» What the exercise asks
Which lines in the entries below contain the string "brain"? Show each of them in full.
═══ Supplied data
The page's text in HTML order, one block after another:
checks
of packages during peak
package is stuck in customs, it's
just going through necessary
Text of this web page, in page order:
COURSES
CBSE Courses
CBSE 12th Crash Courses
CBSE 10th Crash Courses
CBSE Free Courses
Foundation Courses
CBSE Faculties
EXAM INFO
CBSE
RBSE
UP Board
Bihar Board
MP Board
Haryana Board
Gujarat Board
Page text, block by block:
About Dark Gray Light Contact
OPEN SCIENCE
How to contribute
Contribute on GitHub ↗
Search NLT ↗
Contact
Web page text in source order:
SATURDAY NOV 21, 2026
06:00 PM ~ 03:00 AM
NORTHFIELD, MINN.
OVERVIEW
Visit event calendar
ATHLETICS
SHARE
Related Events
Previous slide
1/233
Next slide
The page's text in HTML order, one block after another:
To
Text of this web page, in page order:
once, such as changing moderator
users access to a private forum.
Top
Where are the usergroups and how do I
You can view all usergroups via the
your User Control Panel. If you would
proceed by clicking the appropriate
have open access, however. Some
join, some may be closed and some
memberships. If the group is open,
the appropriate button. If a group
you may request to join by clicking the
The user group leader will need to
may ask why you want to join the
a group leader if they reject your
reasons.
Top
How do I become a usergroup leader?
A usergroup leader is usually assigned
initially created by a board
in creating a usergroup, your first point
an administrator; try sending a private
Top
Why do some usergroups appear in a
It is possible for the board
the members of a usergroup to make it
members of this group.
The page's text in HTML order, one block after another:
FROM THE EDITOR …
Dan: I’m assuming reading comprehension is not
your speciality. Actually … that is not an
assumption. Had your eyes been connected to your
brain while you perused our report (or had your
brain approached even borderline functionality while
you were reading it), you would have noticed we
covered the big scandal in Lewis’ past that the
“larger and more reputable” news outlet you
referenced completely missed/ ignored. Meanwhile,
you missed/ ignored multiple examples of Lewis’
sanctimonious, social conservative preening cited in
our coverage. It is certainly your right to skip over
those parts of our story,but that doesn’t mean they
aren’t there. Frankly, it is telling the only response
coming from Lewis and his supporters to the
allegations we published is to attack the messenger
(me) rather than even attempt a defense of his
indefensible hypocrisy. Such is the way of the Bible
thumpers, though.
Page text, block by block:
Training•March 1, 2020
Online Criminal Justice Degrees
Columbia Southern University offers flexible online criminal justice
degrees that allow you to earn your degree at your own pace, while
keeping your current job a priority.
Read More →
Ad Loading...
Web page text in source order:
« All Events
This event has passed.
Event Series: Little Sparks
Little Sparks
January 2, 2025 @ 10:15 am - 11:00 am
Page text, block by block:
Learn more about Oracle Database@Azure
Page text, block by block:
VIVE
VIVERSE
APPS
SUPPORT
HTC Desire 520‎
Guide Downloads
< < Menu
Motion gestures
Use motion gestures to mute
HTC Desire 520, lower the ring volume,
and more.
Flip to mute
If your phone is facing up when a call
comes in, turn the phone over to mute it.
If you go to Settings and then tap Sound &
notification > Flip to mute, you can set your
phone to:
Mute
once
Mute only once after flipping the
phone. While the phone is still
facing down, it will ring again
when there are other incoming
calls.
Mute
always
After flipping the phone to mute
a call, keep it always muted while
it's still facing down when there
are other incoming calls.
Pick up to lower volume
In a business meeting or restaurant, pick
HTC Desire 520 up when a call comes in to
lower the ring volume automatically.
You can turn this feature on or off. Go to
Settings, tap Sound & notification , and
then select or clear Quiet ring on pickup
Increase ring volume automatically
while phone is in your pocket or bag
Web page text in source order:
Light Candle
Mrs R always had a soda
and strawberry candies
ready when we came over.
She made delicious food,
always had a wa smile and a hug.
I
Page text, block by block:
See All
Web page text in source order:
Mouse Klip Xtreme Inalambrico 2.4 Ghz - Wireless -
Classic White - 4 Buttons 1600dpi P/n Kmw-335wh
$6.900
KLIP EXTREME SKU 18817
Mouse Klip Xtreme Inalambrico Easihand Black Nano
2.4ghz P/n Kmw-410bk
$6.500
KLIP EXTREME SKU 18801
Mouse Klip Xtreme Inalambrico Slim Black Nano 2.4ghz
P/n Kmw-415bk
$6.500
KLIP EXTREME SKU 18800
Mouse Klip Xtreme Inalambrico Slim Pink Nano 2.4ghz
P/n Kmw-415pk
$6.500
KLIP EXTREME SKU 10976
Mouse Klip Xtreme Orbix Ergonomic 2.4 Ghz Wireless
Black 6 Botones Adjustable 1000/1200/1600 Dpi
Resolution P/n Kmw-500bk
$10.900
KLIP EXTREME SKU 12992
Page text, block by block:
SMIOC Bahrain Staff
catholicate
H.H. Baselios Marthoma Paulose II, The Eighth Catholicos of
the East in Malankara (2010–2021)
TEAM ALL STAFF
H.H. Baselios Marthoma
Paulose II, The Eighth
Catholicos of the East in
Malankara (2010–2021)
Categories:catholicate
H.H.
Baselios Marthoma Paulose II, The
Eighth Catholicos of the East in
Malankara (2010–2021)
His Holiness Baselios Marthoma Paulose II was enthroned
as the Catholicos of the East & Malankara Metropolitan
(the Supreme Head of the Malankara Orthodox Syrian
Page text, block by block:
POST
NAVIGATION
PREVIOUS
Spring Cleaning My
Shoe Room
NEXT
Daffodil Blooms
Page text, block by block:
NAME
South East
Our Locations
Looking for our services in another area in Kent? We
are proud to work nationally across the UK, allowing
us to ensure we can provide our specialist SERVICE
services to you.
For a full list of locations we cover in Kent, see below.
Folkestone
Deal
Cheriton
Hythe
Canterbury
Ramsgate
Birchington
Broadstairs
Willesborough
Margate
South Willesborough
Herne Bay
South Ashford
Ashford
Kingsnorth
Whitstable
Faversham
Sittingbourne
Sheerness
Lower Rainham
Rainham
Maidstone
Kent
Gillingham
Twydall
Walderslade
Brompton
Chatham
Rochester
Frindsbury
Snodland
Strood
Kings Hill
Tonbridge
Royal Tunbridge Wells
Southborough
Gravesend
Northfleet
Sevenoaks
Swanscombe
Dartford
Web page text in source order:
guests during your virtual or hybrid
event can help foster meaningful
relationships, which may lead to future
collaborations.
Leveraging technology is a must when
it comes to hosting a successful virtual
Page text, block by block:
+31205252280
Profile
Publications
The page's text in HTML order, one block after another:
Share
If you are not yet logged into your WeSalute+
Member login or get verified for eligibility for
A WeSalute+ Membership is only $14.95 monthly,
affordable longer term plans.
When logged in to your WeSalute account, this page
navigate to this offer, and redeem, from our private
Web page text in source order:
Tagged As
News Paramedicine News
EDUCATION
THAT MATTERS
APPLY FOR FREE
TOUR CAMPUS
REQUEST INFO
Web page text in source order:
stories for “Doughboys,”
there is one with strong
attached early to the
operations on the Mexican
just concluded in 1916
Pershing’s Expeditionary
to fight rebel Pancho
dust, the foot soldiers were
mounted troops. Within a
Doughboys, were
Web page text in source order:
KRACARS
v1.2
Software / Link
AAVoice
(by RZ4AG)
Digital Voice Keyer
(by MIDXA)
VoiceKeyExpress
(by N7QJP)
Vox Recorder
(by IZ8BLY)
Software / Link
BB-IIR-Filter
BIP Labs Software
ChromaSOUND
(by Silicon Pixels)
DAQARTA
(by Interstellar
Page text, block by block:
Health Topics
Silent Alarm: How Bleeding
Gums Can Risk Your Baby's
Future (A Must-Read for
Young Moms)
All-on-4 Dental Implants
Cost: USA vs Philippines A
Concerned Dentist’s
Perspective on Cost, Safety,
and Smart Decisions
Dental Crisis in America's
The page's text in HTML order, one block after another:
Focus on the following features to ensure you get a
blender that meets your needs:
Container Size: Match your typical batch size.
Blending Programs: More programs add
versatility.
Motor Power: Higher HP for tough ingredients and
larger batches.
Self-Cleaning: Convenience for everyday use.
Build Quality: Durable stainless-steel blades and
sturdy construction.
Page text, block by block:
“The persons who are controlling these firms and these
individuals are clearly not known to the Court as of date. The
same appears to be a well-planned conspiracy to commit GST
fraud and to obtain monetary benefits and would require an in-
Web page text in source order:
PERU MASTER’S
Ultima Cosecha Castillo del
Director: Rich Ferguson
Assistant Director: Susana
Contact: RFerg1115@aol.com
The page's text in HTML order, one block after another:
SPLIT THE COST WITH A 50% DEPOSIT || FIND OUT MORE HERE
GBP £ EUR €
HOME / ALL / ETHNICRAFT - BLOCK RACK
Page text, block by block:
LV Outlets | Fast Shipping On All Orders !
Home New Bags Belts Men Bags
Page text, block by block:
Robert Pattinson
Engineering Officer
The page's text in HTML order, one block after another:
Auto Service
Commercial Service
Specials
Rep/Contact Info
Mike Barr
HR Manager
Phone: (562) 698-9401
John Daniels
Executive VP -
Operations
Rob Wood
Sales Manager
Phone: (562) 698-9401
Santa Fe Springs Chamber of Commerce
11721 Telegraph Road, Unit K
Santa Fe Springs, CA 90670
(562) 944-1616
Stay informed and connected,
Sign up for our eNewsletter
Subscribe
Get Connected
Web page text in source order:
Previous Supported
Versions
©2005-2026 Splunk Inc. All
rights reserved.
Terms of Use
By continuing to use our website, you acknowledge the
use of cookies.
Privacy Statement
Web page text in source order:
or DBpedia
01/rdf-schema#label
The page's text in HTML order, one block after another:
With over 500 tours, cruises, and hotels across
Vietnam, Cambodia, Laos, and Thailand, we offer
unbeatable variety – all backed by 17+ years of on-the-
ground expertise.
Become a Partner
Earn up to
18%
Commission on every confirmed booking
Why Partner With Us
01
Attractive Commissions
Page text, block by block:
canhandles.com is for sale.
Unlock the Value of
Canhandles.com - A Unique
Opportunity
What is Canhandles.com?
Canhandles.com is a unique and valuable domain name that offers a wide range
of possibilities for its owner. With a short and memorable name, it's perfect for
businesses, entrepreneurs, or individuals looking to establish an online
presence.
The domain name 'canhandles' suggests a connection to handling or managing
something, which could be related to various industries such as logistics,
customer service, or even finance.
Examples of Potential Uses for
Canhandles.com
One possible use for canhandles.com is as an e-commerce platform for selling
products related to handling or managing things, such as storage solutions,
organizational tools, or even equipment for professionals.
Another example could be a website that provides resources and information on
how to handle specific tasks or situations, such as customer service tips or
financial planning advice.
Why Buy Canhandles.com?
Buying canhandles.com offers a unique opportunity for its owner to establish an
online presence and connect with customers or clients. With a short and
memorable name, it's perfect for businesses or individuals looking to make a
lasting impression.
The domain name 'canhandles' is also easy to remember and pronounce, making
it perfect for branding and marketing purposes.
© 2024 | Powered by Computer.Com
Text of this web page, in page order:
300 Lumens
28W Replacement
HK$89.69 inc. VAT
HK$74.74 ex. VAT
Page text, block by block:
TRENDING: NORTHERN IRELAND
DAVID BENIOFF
══════
» Answer for this exercise
brain while you perused our report (or had your
brain approached even borderline functionality while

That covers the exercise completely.